Larrabee's Rasterisation Focus Confirmed

Discussion in 'Rendering Technology and APIs' started by B3D News, Apr 24, 2008.

  1. nAo

    nAo Nutella Nutellae Veteran

    You misunderstood me, I'm not talk about how many quads from different triangles can be used to fill a batch.
    What I'm talking about is how many fragments (if any) that belong to different primitives can be shaded within the same quad (when possible)
     
  2. Jawed

    Jawed Legend

    :???: I'm still confused over the point you're trying to make... A quad (consisting of two triangles) can be as small as a single fragment or as big as the largest possible render target :???:

    Jawed
     
  3. Scali

    Scali Regular

    Quad as in 2x2 fragment block.
     
  4. Jawed

    Jawed Legend

    OK, so that's from 1 to 4 fragments and in theory could consist of as many as 4 independent triangles.
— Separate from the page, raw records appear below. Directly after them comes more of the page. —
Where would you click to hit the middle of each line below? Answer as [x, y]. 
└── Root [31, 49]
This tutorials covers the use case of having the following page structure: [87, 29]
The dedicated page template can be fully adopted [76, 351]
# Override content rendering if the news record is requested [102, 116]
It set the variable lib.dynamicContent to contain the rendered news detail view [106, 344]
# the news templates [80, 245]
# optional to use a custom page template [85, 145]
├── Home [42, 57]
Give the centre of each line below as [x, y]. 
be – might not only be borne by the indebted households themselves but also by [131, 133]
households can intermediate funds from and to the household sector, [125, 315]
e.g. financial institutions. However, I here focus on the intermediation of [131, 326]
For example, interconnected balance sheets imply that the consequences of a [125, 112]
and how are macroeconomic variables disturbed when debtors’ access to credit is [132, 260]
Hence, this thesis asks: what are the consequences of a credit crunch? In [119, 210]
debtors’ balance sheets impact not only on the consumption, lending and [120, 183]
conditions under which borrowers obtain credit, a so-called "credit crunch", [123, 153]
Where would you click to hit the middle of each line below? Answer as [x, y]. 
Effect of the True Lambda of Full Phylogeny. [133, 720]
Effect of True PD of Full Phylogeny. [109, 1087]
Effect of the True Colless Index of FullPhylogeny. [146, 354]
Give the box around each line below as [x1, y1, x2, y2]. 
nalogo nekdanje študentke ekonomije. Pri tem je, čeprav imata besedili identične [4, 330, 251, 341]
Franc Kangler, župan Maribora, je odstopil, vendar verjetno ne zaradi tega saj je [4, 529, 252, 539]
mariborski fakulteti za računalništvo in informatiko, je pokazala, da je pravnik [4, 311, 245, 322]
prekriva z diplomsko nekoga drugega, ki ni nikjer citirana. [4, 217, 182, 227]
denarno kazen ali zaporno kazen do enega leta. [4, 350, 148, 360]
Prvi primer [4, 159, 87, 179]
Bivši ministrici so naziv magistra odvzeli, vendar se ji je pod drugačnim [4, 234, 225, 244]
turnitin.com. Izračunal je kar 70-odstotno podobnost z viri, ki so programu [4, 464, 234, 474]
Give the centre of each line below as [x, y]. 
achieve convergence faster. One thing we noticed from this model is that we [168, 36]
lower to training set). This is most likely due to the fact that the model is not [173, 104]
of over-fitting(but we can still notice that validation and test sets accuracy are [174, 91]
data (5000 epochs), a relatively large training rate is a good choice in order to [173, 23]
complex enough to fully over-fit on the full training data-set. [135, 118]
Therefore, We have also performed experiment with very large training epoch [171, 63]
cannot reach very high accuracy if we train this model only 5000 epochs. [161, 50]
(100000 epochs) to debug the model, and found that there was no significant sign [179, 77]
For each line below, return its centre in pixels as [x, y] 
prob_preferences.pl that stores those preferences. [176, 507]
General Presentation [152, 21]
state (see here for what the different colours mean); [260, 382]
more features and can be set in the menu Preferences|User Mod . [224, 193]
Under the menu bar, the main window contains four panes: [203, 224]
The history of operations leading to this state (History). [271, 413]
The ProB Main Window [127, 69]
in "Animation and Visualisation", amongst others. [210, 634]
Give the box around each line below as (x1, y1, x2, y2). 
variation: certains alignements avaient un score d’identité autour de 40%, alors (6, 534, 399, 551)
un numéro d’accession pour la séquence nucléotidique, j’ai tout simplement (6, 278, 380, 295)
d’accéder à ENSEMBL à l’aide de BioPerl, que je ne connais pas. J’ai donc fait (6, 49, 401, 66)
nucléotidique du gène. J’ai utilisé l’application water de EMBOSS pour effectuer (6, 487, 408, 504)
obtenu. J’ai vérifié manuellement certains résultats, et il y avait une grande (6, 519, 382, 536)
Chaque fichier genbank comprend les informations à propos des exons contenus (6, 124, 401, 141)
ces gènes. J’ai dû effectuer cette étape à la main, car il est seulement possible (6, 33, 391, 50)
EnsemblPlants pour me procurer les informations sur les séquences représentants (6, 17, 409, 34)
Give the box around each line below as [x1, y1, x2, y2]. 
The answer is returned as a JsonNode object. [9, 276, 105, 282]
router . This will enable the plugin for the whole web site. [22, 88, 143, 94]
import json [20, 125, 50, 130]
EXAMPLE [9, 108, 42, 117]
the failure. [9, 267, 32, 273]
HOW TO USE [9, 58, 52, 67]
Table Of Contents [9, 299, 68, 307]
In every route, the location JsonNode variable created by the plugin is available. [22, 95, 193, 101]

I still don't see how this is distinct from batching, if older ATI hardware was only rasterising 1 triangle per batch. Oh well.

    Maybe he's referring to a case where say 20 triangles all fit within a quad and ATI GPUs were faster at weeding out the 16 triangles that are irrelevant? I hadn't thought of that and that's indeed interesting, particularly if the NVidia hardware is ~1/4 the speed in this case, say.

    Jawed
     
  5. 3dilettante

    3dilettante Legend Alpha

    What is a core then?

    Larrabee's individual cores do seem to fully meet the idea of what a core would be, but G80's clusters aren't fully equivalent to an independent core.
    It is also possible that G80 has buffers and local store in areas that are not assigned per-cluster, but I don't know how to quantify them.

    I'm not sure.
    It may not be a matter of any one big problem as opposed to dealing with a lot of small stubborn ones.
    If the engineers see a huge chunk of Larrabee's cores are doing the exact same thing and taking a while to do it, the temptation will exist to optimize something in the successor.

    That's just about one major break with the past in the last 5-6 years, right? Intel's done about as many in the same time frame, from a hardware POV.

    Depending on how Intel manages its threading, it might be able to sustain the performance in the neighborhood of Silverthorne per clock, if it is truly optimized for SMT and can sustain a full dual-issue in integer code. Vector code is something difficult to compare as of yet, though it seems obvious Larrabee would be massively better.

    If Larrabee uses a coarser threading, it could be something like a quarter of that, in the case of fine-grained round-robin threading, or something in the middle, if it has issue restrictions that limit the mix of instructions that can executive simultaneously.

    It seems unlikely Larrabee can sustain 4 threads-worth of instruction issue in SMT mode, not without seriously over-porting the instruction and data caches (there's that port thing again).
    Perhaps Larrabee's designers assume 2 scalar and 2 vector threads, with stalls sufficient to make it so only one of each type is ever full bore.
    Another possibility is a 1 vector + 1 scalar thread combo, with the other two thread slots being almost "spares" that allow for switchouts in the background.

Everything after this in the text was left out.